BEGIN Data records
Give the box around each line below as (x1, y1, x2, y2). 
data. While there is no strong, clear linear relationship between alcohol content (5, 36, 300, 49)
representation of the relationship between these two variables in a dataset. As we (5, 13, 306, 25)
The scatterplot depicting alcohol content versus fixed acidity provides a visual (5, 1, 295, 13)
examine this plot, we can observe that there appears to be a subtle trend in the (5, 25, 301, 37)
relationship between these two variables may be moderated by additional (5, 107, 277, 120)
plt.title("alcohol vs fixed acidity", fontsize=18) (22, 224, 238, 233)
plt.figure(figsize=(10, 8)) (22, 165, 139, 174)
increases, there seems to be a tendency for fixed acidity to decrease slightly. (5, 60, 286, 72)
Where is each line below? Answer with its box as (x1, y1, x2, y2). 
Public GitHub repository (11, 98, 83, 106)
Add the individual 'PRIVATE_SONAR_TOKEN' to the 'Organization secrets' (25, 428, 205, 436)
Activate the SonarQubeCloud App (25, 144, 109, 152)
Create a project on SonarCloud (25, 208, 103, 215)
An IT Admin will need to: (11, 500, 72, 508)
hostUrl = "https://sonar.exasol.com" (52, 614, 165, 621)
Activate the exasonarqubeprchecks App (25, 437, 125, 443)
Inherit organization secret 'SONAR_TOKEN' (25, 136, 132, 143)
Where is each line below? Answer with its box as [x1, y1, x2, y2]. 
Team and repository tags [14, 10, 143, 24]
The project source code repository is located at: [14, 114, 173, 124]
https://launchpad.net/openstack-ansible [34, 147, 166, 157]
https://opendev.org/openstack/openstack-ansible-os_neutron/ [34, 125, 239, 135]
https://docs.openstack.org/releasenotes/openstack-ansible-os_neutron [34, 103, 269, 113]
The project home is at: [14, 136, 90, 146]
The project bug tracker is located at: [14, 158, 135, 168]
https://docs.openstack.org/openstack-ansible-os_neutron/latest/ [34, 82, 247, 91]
END Data records
Which lines of the data contain the string "project"? Copy each of them.

→ **Output for this task**
Create a project on SonarCloud (25, 208, 103, 215)
The project source code repository is located at: [14, 114, 173, 124]
The project home is at: [14, 136, 90, 146]
The project bug tracker is located at: [14, 158, 135, 168]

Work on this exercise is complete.